BEGIN GIVEN RECORDS

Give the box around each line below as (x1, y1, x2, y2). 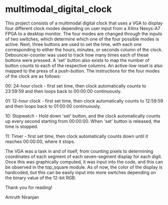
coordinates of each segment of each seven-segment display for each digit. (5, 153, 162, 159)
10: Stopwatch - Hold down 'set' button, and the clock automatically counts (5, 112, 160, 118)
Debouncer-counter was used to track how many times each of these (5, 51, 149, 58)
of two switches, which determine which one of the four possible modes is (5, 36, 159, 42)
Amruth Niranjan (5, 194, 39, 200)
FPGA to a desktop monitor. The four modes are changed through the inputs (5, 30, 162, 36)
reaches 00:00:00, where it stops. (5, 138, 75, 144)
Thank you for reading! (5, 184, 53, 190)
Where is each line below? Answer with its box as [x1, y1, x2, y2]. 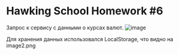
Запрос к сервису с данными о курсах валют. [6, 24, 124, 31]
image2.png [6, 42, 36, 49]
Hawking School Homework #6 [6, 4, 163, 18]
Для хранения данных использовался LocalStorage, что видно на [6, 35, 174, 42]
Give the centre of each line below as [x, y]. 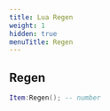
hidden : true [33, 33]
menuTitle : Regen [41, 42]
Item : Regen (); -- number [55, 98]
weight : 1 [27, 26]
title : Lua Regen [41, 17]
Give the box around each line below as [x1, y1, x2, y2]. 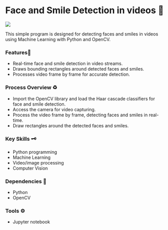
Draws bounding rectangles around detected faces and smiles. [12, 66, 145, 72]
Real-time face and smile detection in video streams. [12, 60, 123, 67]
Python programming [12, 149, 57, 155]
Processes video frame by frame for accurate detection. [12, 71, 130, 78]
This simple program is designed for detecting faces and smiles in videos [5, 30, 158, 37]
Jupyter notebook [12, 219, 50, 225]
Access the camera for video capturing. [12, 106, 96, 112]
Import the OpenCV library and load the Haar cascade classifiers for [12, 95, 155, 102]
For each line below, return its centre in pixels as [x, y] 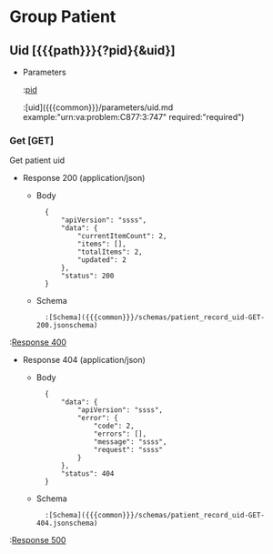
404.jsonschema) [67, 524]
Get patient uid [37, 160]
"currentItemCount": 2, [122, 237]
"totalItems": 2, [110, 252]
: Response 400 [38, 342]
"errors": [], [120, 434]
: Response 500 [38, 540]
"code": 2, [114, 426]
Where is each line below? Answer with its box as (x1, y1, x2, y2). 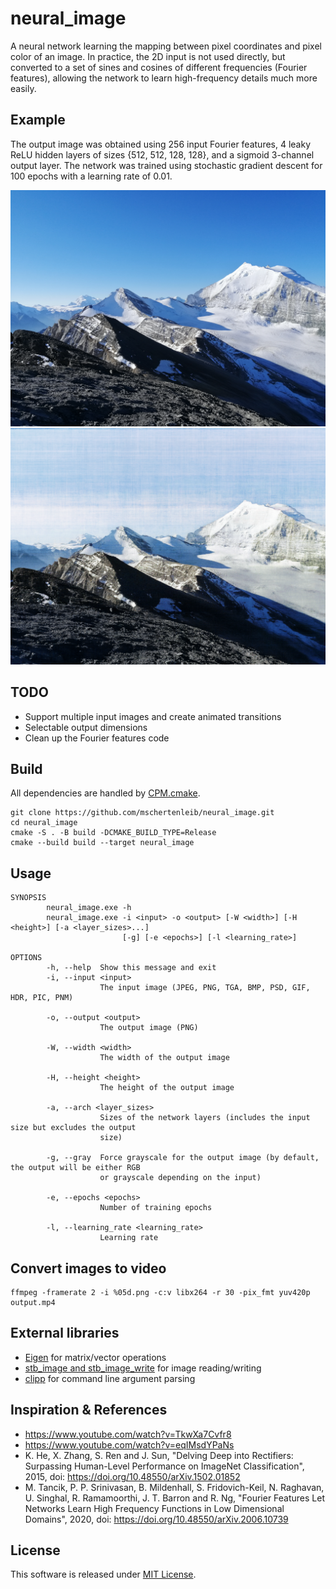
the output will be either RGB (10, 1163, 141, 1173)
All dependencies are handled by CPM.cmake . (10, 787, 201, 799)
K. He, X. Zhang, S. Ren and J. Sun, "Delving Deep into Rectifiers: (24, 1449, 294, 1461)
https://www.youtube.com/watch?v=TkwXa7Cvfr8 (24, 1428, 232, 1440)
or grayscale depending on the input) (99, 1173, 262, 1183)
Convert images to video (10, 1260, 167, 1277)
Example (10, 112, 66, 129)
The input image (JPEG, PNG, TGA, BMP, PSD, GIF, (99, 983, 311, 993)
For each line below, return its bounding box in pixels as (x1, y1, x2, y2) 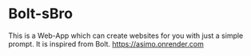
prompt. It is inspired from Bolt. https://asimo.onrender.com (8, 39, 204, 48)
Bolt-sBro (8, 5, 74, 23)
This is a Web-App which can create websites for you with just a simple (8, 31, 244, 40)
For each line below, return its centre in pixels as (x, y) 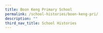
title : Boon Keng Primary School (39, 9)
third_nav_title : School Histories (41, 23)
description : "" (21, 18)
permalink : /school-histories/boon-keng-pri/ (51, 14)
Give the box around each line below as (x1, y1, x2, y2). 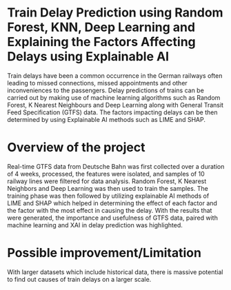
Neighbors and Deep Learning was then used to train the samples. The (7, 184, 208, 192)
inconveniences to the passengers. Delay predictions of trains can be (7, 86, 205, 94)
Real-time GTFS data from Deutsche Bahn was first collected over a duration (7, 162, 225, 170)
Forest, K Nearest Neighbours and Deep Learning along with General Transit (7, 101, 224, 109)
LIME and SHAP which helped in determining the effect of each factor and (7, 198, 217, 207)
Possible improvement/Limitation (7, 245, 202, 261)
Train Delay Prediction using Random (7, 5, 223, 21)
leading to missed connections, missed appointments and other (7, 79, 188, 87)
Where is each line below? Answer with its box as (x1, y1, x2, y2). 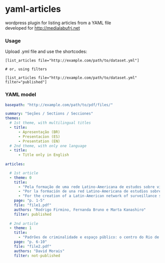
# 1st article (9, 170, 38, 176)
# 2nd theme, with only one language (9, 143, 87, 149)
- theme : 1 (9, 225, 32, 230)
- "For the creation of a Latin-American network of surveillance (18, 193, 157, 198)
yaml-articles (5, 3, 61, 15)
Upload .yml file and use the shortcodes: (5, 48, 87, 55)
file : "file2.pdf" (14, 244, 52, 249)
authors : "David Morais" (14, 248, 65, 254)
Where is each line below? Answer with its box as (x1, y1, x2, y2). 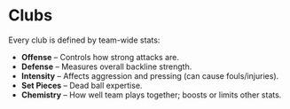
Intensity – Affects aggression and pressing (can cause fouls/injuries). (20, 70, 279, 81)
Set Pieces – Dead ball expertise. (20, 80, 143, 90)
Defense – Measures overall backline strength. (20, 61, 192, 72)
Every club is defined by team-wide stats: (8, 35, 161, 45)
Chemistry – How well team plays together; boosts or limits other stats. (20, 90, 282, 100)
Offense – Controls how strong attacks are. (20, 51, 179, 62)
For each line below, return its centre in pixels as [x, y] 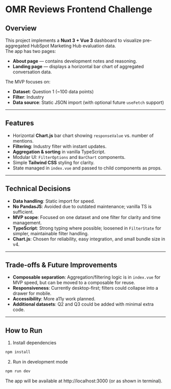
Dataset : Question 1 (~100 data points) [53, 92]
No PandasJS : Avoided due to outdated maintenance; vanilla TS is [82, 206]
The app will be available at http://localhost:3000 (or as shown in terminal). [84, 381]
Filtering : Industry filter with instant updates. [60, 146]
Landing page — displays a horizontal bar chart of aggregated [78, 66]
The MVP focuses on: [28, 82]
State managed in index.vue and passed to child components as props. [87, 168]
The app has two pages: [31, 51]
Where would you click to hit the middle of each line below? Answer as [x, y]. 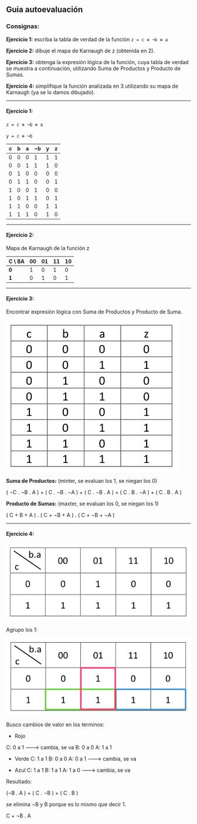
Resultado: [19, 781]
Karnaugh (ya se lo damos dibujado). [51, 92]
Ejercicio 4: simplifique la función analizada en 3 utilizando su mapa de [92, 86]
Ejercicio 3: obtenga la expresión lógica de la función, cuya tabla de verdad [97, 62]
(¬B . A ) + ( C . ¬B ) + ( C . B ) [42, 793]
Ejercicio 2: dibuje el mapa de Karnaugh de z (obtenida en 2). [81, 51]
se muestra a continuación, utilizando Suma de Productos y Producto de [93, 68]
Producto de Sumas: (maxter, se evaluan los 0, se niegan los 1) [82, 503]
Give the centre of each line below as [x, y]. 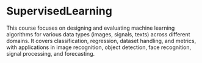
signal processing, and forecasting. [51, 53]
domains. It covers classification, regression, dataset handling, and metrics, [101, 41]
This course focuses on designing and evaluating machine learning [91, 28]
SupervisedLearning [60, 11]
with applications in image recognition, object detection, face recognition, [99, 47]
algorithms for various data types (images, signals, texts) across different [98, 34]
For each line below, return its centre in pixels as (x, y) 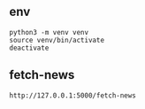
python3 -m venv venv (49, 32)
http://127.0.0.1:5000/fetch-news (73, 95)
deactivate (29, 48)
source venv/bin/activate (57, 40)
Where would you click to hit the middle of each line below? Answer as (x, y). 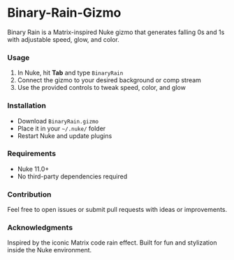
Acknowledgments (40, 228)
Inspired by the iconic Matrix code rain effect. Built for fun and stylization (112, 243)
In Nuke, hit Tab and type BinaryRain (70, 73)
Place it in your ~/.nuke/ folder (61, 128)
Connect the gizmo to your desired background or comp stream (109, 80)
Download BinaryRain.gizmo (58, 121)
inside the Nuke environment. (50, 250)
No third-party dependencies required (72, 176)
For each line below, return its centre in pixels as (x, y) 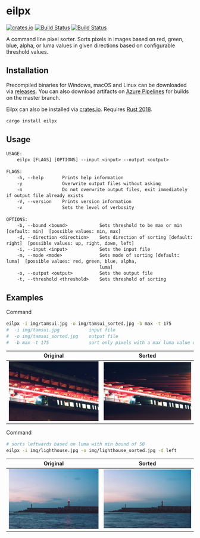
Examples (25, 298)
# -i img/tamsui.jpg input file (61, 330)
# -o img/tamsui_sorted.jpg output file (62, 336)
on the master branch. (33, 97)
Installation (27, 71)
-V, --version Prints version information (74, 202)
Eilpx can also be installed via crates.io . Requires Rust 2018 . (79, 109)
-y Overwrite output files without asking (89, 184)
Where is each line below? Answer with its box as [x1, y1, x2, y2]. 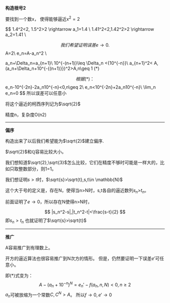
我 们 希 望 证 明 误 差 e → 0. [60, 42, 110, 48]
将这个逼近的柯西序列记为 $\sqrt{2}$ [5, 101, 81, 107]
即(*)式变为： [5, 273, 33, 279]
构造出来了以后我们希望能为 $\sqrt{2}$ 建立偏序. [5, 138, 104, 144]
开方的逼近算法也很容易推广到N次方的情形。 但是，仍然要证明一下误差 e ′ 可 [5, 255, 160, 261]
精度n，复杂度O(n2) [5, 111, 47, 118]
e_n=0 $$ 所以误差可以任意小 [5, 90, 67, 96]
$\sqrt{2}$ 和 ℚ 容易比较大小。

END GIVEN RECORDS

**WHAT TO PRODUCE**
In the data above, start at the line holding "Resultado: [19, 781]" and stop after the line holding "source venv/bin/activate (57, 40)"; write out those lines exactly, without pictures.

**EXERCISE OUTPUT**
Resultado: [19, 781]
Karnaugh (ya se lo damos dibujado). [51, 92]
Ejercicio 4: simplifique la función analizada en 3 utilizando su mapa de [92, 86]
Ejercicio 3: obtenga la expresión lógica de la función, cuya tabla de verdad [97, 62]
(¬B . A ) + ( C . ¬B ) + ( C . B ) [42, 793]
Ejercicio 2: dibuje el mapa de Karnaugh de z (obtenida en 2). [81, 51]
se muestra a continuación, utilizando Suma de Productos y Producto de [93, 68]
Producto de Sumas: (maxter, se evaluan los 0, se niegan los 1) [82, 503]
Give the centre of each line below as [x, y]. 
signal processing, and forecasting. [51, 53]
domains. It covers classification, regression, dataset handling, and metrics, [101, 41]
This course focuses on designing and evaluating machine learning [91, 28]
SupervisedLearning [60, 11]
with applications in image recognition, object detection, face recognition, [99, 47]
algorithms for various data types (images, signals, texts) across different [98, 34]
For each line below, return its centre in pixels as (x, y) 
python3 -m venv venv (49, 32)
http://127.0.0.1:5000/fetch-news (73, 95)
deactivate (29, 48)
source venv/bin/activate (57, 40)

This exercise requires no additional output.